__HOW TO COMPLETE THIS TASK__
From the material below, retype exactly the lines that begin at the line with "digital presence on a" and end after the line with "atmosphere, engage in"; pictures stay out of the copy.

__SUPPLIED RECORDS__
○ ○ ○ ○ ○
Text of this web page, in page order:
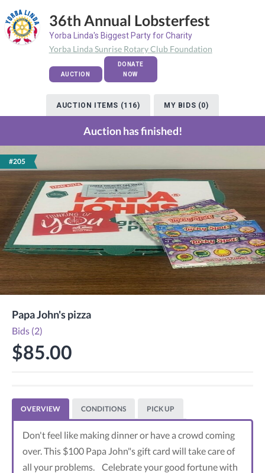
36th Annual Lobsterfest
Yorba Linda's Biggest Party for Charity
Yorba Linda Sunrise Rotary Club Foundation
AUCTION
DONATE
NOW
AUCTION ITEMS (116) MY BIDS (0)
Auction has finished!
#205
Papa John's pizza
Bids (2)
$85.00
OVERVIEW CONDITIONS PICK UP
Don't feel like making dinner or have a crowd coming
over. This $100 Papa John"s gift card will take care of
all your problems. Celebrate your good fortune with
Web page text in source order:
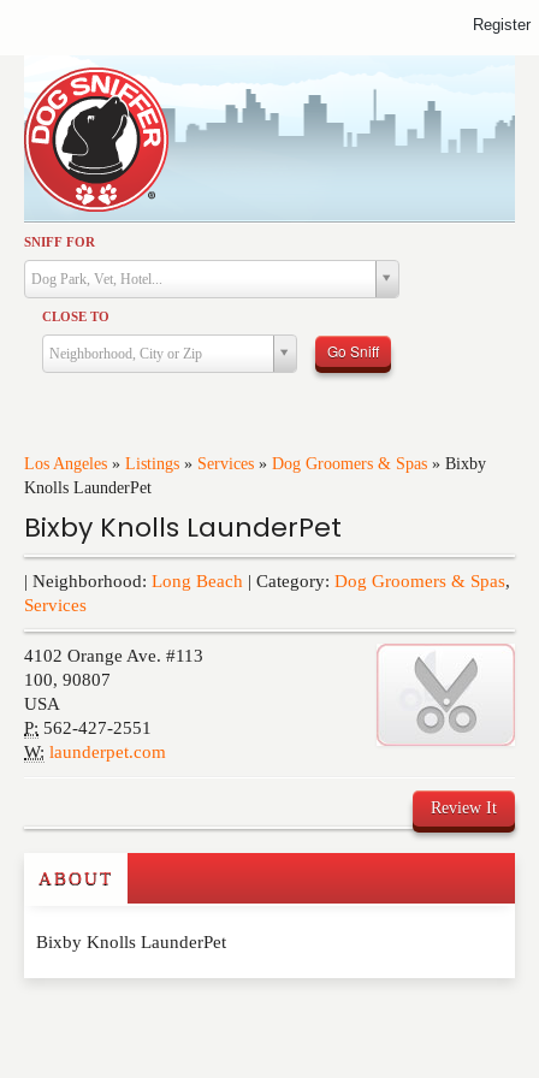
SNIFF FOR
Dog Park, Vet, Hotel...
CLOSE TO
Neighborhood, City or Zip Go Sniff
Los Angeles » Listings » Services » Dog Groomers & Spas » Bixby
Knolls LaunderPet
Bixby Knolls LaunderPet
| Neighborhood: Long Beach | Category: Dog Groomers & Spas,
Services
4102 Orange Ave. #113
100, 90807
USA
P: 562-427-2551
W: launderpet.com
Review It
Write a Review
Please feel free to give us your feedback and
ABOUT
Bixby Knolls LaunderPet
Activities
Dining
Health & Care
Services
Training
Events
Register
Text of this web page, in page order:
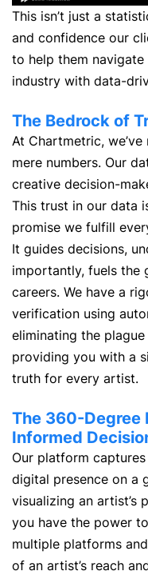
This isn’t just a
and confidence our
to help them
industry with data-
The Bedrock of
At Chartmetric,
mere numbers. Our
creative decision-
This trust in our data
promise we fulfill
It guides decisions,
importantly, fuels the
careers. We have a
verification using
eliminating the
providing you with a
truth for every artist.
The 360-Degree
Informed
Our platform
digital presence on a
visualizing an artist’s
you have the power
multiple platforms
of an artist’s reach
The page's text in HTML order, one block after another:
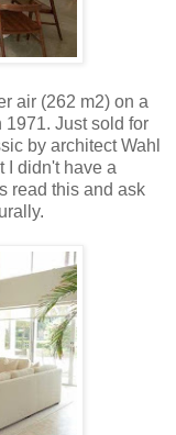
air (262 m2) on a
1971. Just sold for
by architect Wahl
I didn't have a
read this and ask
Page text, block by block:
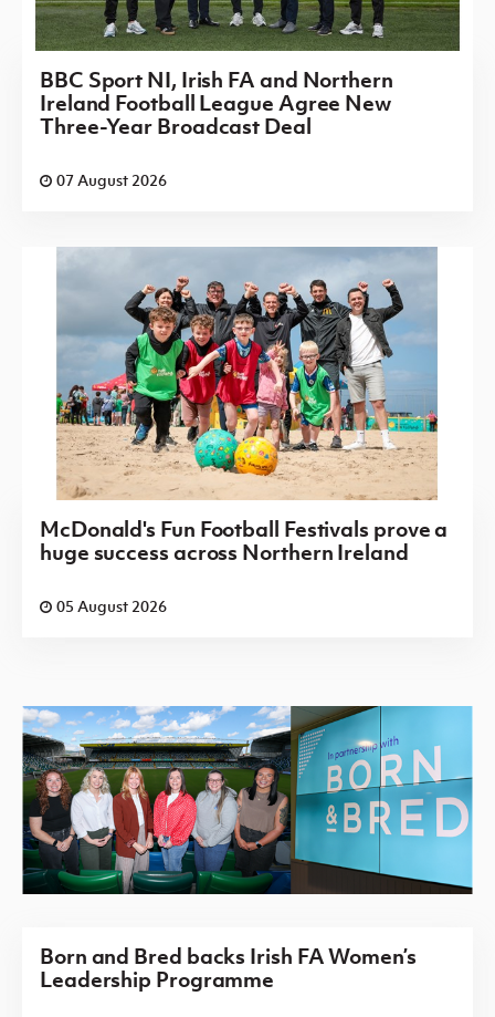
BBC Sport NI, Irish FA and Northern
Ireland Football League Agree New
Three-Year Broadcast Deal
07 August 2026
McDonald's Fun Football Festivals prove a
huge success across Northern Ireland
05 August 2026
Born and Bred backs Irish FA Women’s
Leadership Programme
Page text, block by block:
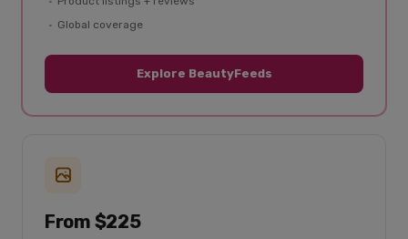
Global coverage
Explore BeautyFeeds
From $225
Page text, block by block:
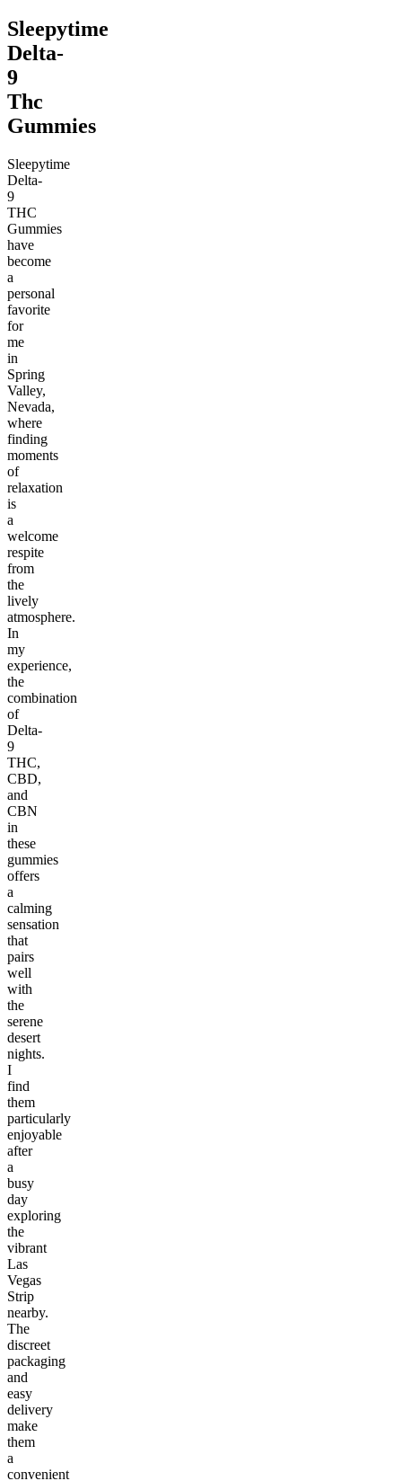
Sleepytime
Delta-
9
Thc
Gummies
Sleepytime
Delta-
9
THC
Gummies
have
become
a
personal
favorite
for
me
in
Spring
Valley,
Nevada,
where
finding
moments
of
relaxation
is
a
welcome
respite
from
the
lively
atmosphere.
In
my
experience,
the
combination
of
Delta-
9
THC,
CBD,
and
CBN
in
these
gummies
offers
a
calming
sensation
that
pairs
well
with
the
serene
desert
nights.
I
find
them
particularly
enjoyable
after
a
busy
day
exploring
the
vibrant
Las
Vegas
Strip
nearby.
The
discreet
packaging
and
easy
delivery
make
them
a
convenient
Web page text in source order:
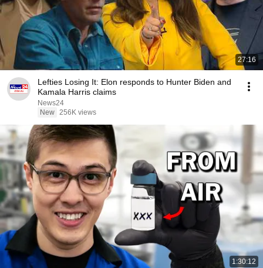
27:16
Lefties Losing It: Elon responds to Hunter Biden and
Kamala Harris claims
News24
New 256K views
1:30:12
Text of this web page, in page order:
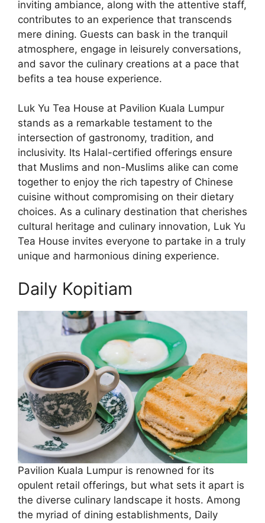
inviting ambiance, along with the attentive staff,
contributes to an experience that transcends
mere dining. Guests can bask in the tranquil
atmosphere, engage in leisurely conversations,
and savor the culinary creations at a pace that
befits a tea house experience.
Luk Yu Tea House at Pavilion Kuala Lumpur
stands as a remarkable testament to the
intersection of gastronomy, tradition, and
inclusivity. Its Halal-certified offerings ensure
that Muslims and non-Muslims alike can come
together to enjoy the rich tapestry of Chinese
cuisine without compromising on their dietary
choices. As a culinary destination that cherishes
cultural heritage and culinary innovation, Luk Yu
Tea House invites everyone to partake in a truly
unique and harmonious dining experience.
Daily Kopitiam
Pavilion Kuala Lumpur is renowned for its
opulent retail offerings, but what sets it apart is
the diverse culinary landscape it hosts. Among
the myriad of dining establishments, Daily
○ ○ ○ ○ ○
__TASK RESPONSE__
digital presence on a
visualizing an artist’s
you have the power
multiple platforms
of an artist’s reach
The page's text in HTML order, one block after another:
air (262 m2) on a
1971. Just sold for
by architect Wahl
I didn't have a
read this and ask
Page text, block by block:
BBC Sport NI, Irish FA and Northern
Ireland Football League Agree New
Three-Year Broadcast Deal
07 August 2026
McDonald's Fun Football Festivals prove a
huge success across Northern Ireland
05 August 2026
Born and Bred backs Irish FA Women’s
Leadership Programme
Page text, block by block:
Global coverage
Explore BeautyFeeds
From $225
Page text, block by block:
Sleepytime
Delta-
9
Thc
Gummies
Sleepytime
Delta-
9
THC
Gummies
have
become
a
personal
favorite
for
me
in
Spring
Valley,
Nevada,
where
finding
moments
of
relaxation
is
a
welcome
respite
from
the
lively
atmosphere.
In
my
experience,
the
combination
of
Delta-
9
THC,
CBD,
and
CBN
in
these
gummies
offers
a
calming
sensation
that
pairs
well
with
the
serene
desert
nights.
I
find
them
particularly
enjoyable
after
a
busy
day
exploring
the
vibrant
Las
Vegas
Strip
nearby.
The
discreet
packaging
and
easy
delivery
make
them
a
convenient
Web page text in source order:
27:16
Lefties Losing It: Elon responds to Hunter Biden and
Kamala Harris claims
News24
New 256K views
1:30:12
Text of this web page, in page order:
inviting ambiance, along with the attentive staff,
contributes to an experience that transcends
mere dining. Guests can bask in the tranquil
atmosphere, engage in leisurely conversations,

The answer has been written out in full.